O cometa 3I/ATLAS, descoberto em julho por cientistas da Nasa, está gerando grande interesse devido a uma mudança inesperada em sua estrutura. Este cometa é o terceiro objeto interestelar a entrar no nosso sistema solar, precedido por ‘Oumuamua em 2017 e 2I/Borisov em 2019. Desde sua descoberta, o ATLAS tem surpreendido os pesquisadores com comportamentos diferentes do que se espera de cometas.
Com uma cauda que já cresceu mais de três milhões de quilômetros, o cometa passou a ser monitorado com atenção. Apesar de os especialistas assegurarem que não há risco de impacto com a Terra — já que sua passagem mais próxima acontecerá a cerca de 270 milhões de quilômetros do nosso planeta —, anomalias observadas no cometa têm gerado discussões na comunidade científica.
Um dos primeiros fenômenos notados foi a presença de uma “anticauda”, que é um jato de material que se estende em direção ao Sol, diferentemente do que ocorre com cometas convencionais, que têm suas caudas apontando na direção oposta devido ao vento solar. Este comportamento chamou atenção logo após a detecção do cometa.
A estrutura da anticauda foi descrita como composta por uma mistura incomum de substâncias, como dióxido de carbono, água e traços de cianeto, além de uma liga de níquel que nunca tinha sido observada antes em processos naturais. Cientistas que usaram o Telescópio Óptico Nórdico, nas Ilhas Canárias, consideraram o comportamento do cometa como “estranho”, difícil de ser explicado com os modelos atuais de cometas.
Em 5 de novembro de 2025, uma nova anomalia foi registrada. A Nasa revelou que a anticauda havia desaparecido, dando lugar a uma cauda convencional, extensa e luminosa. Estima-se que essa nova cauda já conta com mais de 56.000 quilômetros de comprimento, possivelmente causada por uma perda de massa de cerca de 13% após o periélio — o ponto mais próximo do cometa em relação ao Sol. Esse comportamento não se ajusta às expectativas normais de desgaseificação de cometas.

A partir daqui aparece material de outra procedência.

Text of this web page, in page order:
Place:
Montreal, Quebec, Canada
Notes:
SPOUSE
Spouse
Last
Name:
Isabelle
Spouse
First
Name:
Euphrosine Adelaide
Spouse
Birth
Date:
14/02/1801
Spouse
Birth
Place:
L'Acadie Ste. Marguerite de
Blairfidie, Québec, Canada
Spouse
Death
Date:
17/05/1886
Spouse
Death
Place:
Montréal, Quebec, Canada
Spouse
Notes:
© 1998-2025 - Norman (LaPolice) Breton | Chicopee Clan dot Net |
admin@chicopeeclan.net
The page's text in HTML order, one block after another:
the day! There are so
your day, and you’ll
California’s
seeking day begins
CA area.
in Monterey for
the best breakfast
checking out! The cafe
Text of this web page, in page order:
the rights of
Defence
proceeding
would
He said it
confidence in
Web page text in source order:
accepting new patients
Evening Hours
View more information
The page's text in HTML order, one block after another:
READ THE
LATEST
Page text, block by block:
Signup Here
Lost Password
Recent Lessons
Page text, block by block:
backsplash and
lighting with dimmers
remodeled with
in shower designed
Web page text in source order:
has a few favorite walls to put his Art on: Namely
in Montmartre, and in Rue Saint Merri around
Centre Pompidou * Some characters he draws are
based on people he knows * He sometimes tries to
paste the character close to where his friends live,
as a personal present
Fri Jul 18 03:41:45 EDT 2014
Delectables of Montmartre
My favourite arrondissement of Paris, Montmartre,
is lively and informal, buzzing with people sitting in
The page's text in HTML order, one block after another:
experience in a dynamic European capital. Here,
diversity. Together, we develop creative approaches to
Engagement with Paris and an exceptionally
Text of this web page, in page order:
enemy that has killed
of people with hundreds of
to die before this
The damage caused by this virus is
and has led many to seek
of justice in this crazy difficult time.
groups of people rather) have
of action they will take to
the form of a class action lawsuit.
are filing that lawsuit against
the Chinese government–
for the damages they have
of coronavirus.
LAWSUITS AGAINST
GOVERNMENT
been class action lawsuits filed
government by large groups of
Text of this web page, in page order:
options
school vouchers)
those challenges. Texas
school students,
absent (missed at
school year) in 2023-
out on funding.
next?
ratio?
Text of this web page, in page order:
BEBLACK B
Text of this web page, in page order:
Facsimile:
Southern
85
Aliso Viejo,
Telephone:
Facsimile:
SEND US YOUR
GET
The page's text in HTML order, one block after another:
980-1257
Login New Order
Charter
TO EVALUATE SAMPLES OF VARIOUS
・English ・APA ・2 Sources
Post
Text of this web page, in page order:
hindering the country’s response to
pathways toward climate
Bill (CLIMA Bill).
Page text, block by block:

Telescópios espaciais, como o Hubble e o James Webb, têm observado outros fenômenos relacionados ao 3I/ATLAS. Entre eles estão uma mudança significativa na cor do cometa, que passou a apresentar tons azuis, possivelmente devido ao monóxido de carbono ionizado. Além disso, há uma polarização extrema na luz refletida, um comportamento que não havia sido registrado anteriormente em cometas. Também foram notadas variações abruptas na atividade do núcleo, que contradizem os modelos de sublimação normalmente utilizados para explicar cometas.
Esses padrões inusitados têm levado os cientistas a repensar teorias sobre a composição, origem e dinâmica deste visitante interestelar. A Nasa reitera que o 3I/ATLAS não apresenta perigo à Terra, afirmando que sua passagem será segura e que não representa ameaças à vida ou infraestrutura. No entanto, essa missão proporciona uma oportunidade valiosa para o estudo de corpos celestes.
Por fim, o acontecimento se torna ainda mais acessível, pois qualquer pessoa em qualquer lugar do mundo pode observar o cometa com um telescópio. Isso tem incentivado muitos entusiastas a compartilharem suas imagens e experiências nas redes sociais, intensificando o interesse e a curiosidade sobre esse fenômeno cósmico.